I don't know what happened to my sense of humor. Its always been a tool for me in the past to handle social situations well and with confidence. Without it I'm always in such a bad mood and can't handle any stressful situation social or not. Just today someone told me that I'm always in a bad mood and they never see me smile. But thats not me! I've been so frickin serious, dull and boring lately. I love my sense of humor and without it I don't feel like me. I love that feeling of knowing your funny. I love that rush of confidence you get when you feel the admiration, the acceptance and connection from others when you spontaneously create humor out of nowhere. I haven't felt this in a long time. I haven't felt like myself.

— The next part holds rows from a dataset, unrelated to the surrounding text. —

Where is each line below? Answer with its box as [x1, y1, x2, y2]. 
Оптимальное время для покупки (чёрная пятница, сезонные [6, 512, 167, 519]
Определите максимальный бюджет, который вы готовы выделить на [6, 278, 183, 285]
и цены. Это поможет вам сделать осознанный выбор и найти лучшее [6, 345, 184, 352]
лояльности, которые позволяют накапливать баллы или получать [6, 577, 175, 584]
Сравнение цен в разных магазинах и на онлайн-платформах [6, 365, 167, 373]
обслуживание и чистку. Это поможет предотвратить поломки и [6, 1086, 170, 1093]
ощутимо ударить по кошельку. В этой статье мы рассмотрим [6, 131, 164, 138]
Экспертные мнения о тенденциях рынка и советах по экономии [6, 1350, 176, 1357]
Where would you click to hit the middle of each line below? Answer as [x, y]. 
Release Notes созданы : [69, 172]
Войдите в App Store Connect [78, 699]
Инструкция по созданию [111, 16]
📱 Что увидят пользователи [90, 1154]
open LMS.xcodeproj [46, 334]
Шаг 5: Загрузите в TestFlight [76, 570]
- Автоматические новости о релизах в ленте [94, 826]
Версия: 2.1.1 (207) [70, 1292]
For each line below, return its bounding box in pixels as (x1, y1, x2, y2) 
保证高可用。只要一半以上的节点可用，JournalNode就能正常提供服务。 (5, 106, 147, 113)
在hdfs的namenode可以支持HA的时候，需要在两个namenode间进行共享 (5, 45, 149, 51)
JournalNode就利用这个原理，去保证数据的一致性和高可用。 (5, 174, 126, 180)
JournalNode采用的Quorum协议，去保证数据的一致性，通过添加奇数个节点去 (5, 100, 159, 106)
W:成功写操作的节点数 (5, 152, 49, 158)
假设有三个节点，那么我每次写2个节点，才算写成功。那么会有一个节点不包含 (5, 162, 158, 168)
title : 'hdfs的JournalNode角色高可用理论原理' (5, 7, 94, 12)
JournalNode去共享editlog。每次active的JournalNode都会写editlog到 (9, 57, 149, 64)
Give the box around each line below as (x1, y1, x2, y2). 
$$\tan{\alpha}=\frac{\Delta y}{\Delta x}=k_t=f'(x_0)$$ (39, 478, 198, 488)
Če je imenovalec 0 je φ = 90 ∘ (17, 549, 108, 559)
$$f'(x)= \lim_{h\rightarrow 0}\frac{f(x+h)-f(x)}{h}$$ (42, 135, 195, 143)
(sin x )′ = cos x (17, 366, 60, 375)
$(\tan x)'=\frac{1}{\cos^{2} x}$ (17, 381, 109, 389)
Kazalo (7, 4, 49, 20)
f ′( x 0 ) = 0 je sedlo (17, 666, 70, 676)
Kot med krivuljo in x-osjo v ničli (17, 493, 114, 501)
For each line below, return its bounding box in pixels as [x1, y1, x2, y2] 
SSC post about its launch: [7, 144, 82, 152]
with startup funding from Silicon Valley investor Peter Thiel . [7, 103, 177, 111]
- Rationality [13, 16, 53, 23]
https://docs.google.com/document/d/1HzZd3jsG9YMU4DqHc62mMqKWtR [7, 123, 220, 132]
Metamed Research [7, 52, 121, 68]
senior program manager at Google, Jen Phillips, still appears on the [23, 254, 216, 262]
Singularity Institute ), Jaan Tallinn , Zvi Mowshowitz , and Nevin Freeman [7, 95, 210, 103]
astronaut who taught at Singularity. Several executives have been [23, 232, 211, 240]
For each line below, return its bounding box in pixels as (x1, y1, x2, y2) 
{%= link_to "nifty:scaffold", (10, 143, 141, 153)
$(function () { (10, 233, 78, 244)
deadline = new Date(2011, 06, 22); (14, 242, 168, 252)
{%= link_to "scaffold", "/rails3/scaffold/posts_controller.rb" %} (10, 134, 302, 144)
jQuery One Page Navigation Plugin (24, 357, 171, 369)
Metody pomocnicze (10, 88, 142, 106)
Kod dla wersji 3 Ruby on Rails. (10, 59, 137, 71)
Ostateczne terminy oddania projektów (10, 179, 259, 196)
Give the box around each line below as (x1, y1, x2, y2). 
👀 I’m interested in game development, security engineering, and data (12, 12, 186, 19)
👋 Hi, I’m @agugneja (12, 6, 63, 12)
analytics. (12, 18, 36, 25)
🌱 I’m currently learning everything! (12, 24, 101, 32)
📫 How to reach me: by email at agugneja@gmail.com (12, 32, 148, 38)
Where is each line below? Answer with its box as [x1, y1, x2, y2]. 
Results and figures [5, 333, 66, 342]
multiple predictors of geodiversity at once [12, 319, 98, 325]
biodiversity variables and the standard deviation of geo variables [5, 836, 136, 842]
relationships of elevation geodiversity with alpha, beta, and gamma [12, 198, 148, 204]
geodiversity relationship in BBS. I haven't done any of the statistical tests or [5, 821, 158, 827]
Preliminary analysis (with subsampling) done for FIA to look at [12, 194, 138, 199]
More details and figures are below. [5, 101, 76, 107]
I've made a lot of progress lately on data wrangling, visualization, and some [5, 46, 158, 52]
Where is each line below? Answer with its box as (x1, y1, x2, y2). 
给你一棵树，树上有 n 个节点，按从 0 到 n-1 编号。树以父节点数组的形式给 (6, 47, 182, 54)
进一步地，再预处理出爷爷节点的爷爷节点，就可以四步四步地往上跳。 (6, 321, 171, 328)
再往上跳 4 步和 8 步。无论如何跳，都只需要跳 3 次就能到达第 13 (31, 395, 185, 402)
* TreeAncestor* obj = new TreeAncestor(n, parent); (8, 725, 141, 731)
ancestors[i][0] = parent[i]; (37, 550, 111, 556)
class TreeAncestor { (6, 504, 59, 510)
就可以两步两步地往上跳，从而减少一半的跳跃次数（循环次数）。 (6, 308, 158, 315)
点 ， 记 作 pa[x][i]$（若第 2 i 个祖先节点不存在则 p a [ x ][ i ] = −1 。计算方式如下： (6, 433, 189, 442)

Life is suppose to be fun, I'm suppose to be happy. Why is it so hard for me to bring that part of me out? Where has my confidence gone? I know no one can really answer that for me, but I hate not being able to be who I am.


----------



## Hailz91 (Mar 28, 2008)

Oh my god!!!! This has happend to me! I used to be so witty and fun and ever since a traumatic thing happend in my life I've lost myself. I feel like I have amnesia. I used to be so funny and entertaining and now Ive lost that and people are ignoring me. It makes me so mad. I really don't know what to do but I'm glad I'm not alone on this. I hope theres a cure to this because I feel so antisocial as if I just came out of a coma.


----------



## IllusionOfHappiness (Sep 6, 2007)

I can relate to a lot of that.

Last year my friend told me I was "such a complainer". It's just a matter of what's going on in my life at the time, etc.


----------



## shyvr6 (Feb 18, 2008)

Your dog ate it? I don't know maybe you're stressed out.


----------



## Redefine (Jan 11, 2005)

Hailz91 said:


> Oh my god!!!! This has happend to me! I used to be so witty and fun and ever since a traumatic thing happend in my life I've lost myself. I feel like I have amnesia. I used to be so funny and entertaining and now Ive lost that and people are ignoring me. It makes me so mad. I really don't know what to do but I'm glad I'm not alone on this. I hope theres a cure to this because I feel so antisocial as if I just came out of a coma.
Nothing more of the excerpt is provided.